Sports is a funny thing, quirky and contrary. What you expect, it doesn’t always happen. What is made out to be the best and hottest, somebody on the other side might not pay attention to that.

Smith and Crennel weren’t on the front pages of newspapers all week, weren’t being invited to the Jackson Square sets of Fox or HBO or ESPN or every radio station in the country, and that was OK.

Because ultimately, in a most memorable, meaningful, magical Super Bowl, where wearing red, white and blue wasn’t corny and being a Patriot wasn’t embarrassing, Smith and Crennel were the stars who didn’t brag, the Patriots who didn’t mind being ignored, the athlete and the coach who did their jobs and believed that’s what they were supposed to do.

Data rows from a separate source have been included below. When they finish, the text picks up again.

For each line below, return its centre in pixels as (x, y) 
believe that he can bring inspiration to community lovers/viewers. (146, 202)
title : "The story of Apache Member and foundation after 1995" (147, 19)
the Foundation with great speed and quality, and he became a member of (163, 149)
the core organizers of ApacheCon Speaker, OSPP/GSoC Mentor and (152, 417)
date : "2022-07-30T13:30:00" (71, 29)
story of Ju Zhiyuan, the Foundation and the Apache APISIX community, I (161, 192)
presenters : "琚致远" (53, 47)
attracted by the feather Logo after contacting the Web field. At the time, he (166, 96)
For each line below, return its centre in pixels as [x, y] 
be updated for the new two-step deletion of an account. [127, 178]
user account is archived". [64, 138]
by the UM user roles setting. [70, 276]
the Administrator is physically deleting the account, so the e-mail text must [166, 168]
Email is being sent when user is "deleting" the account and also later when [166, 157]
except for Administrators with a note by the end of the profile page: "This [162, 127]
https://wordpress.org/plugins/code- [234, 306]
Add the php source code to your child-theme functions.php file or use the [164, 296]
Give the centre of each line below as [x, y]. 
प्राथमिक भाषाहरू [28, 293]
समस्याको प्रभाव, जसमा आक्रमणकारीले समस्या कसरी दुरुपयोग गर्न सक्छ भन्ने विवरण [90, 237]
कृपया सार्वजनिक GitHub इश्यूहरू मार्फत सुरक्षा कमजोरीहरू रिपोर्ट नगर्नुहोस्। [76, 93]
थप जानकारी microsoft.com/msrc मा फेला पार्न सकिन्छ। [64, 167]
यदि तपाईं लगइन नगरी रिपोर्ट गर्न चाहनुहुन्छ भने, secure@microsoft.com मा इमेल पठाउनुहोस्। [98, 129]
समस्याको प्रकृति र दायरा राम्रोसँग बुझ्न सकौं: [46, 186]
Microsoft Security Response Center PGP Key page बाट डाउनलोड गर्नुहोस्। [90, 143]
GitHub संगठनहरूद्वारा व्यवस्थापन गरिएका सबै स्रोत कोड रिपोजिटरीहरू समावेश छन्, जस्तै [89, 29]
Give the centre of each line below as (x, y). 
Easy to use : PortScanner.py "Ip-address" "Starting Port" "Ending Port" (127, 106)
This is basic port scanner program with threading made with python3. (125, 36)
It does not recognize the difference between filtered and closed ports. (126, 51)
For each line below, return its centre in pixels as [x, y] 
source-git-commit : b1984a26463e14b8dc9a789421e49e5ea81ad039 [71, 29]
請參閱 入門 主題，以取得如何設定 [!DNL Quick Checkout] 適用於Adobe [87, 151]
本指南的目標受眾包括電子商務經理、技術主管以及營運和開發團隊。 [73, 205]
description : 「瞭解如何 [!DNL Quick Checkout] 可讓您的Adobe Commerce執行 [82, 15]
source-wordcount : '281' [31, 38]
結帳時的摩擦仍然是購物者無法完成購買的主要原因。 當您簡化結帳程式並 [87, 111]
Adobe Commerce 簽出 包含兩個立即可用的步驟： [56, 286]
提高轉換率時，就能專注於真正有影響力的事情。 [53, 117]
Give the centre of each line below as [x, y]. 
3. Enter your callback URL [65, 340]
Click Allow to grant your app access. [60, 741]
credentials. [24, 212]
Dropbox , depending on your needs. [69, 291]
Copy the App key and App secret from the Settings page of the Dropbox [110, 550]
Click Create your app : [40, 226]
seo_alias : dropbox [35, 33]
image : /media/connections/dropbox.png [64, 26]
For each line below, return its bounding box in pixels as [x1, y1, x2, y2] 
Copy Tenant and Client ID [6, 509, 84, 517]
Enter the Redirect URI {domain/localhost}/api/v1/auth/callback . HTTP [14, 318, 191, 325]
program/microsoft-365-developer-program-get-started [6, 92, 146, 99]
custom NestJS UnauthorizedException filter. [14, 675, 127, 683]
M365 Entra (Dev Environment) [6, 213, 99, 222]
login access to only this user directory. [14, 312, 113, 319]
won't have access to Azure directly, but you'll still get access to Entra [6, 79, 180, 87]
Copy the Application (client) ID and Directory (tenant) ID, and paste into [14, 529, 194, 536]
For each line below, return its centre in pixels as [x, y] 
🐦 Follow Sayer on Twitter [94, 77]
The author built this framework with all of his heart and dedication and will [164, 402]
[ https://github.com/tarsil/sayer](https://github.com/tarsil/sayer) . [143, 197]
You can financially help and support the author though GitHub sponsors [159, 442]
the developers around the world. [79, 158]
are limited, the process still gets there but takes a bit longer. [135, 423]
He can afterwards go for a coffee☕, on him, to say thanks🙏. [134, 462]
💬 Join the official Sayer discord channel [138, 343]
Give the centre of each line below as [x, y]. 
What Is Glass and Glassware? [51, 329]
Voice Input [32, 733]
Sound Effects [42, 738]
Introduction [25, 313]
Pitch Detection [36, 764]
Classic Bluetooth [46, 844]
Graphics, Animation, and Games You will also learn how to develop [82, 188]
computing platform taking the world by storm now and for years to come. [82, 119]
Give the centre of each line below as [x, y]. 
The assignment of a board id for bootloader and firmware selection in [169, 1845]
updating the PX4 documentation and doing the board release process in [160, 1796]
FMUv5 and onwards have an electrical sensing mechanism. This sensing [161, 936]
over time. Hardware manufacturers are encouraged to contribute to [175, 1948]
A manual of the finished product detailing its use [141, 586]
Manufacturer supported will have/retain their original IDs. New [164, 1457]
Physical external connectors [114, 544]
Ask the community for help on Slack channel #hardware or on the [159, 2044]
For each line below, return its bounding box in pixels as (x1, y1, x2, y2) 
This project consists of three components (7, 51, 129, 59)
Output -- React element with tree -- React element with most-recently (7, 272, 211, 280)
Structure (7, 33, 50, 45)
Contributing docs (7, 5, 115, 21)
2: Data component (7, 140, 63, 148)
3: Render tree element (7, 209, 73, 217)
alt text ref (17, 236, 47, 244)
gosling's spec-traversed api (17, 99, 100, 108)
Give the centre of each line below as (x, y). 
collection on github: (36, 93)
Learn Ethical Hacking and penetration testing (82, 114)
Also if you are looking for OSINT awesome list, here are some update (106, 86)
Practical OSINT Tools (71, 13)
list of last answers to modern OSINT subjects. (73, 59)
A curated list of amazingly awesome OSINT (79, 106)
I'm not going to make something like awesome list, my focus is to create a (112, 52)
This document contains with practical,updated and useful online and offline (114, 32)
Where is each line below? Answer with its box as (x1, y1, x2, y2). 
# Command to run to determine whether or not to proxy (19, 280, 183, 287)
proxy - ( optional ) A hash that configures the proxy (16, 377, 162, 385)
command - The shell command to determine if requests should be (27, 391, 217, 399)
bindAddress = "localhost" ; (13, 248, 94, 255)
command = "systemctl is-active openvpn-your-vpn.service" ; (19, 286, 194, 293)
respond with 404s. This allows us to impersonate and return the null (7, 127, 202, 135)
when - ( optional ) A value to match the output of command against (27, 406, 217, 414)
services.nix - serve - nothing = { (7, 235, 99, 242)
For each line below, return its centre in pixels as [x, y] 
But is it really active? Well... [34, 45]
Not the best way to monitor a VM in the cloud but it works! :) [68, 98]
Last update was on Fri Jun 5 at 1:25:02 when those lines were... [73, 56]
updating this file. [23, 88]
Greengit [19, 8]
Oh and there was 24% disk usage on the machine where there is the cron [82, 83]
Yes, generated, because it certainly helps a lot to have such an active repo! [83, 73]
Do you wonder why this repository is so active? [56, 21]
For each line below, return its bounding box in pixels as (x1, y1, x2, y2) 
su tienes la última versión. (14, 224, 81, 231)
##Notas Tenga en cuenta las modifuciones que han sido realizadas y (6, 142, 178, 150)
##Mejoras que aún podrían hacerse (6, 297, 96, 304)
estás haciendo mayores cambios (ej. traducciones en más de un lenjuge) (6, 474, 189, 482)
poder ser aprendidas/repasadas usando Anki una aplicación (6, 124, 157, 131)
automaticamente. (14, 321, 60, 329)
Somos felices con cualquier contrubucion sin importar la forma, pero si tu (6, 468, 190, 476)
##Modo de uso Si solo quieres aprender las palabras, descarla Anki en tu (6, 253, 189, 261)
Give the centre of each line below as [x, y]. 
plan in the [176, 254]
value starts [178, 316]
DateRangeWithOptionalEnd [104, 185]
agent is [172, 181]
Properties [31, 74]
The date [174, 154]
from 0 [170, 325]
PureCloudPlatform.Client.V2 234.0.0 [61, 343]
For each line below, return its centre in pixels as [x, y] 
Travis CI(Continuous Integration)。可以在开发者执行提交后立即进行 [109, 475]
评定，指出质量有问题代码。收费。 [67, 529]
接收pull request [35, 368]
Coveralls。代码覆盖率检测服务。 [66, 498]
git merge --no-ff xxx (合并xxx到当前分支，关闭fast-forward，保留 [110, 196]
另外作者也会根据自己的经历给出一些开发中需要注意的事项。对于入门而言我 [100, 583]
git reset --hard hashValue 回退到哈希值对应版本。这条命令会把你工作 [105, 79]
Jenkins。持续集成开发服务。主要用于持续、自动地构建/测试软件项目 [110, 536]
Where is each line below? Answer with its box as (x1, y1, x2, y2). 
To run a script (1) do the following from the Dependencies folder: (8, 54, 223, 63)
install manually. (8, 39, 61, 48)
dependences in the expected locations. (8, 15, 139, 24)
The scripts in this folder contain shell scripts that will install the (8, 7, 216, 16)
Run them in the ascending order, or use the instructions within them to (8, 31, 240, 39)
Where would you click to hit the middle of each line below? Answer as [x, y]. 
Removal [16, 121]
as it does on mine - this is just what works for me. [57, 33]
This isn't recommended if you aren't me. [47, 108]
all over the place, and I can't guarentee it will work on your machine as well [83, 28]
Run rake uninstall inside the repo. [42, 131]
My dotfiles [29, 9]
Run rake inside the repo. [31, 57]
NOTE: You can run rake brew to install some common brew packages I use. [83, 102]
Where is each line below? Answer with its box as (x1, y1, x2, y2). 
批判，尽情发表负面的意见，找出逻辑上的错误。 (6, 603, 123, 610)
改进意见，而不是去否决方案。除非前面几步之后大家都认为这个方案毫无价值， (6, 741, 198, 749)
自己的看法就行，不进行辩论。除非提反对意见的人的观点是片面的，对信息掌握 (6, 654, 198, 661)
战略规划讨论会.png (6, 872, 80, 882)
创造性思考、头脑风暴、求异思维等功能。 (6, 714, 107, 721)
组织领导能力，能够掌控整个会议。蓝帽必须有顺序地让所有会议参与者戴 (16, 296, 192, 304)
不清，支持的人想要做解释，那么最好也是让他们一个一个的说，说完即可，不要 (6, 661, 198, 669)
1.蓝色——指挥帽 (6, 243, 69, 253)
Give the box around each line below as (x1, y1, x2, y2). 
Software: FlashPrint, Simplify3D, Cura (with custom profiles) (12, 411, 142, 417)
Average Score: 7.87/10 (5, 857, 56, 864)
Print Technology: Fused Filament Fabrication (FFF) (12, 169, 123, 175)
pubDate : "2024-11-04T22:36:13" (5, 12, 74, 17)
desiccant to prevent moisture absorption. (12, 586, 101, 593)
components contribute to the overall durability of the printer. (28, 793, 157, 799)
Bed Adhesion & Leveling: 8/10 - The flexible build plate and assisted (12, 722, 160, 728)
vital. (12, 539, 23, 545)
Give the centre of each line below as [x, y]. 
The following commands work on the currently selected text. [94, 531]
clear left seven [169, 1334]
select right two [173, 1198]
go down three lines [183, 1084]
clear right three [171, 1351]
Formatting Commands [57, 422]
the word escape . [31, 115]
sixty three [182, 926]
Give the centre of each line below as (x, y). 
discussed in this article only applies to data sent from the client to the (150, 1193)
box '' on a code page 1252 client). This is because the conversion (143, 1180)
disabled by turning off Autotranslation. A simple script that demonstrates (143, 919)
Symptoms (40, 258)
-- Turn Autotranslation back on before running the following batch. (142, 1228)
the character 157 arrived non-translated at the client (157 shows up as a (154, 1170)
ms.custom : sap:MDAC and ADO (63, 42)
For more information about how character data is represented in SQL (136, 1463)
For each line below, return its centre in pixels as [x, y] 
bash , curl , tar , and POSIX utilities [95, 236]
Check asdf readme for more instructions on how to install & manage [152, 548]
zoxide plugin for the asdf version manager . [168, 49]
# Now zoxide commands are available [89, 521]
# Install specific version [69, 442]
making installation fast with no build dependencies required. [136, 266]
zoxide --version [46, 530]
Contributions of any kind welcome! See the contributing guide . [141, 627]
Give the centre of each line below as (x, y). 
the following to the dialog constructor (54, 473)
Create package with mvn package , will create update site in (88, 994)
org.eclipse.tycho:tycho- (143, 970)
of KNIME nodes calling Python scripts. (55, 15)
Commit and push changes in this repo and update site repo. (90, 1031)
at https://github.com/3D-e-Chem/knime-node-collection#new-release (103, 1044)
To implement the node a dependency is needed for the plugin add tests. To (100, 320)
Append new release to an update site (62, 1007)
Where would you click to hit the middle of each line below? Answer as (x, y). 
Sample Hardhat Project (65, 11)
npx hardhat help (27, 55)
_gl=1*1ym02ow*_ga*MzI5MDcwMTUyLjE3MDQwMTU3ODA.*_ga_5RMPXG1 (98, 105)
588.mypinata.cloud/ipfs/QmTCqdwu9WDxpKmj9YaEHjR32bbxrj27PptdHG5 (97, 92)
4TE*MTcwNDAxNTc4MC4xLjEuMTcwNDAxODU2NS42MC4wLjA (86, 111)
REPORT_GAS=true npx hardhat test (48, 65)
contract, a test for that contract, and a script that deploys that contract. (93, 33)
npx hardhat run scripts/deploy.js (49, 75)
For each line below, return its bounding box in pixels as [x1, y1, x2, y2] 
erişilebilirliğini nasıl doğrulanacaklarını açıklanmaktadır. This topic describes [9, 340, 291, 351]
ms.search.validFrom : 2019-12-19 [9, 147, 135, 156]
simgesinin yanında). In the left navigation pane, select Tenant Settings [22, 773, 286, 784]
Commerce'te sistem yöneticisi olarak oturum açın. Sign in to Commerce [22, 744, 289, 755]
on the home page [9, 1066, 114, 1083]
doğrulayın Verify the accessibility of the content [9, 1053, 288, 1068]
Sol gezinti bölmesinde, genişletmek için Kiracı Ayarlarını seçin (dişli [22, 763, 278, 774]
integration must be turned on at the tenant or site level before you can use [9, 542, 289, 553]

Smith is the low-rent New England Patriot running back from Millbrook, Ala., a free agent who came to New England as a cheap cog in an expensive machine, who outgained Faulk 92 yards to 76. Smith never fumbled, hardly ever stumbled, just bulled ahead, even after injuring his ankle and his coaches asked if he wanted a rest.

“No,” Smith said, “I was not coming out of this game. Not ever. Not today. Not when nobody wanted to give us any credit or any chances. I wasn’t coming out. Not after taking my road.”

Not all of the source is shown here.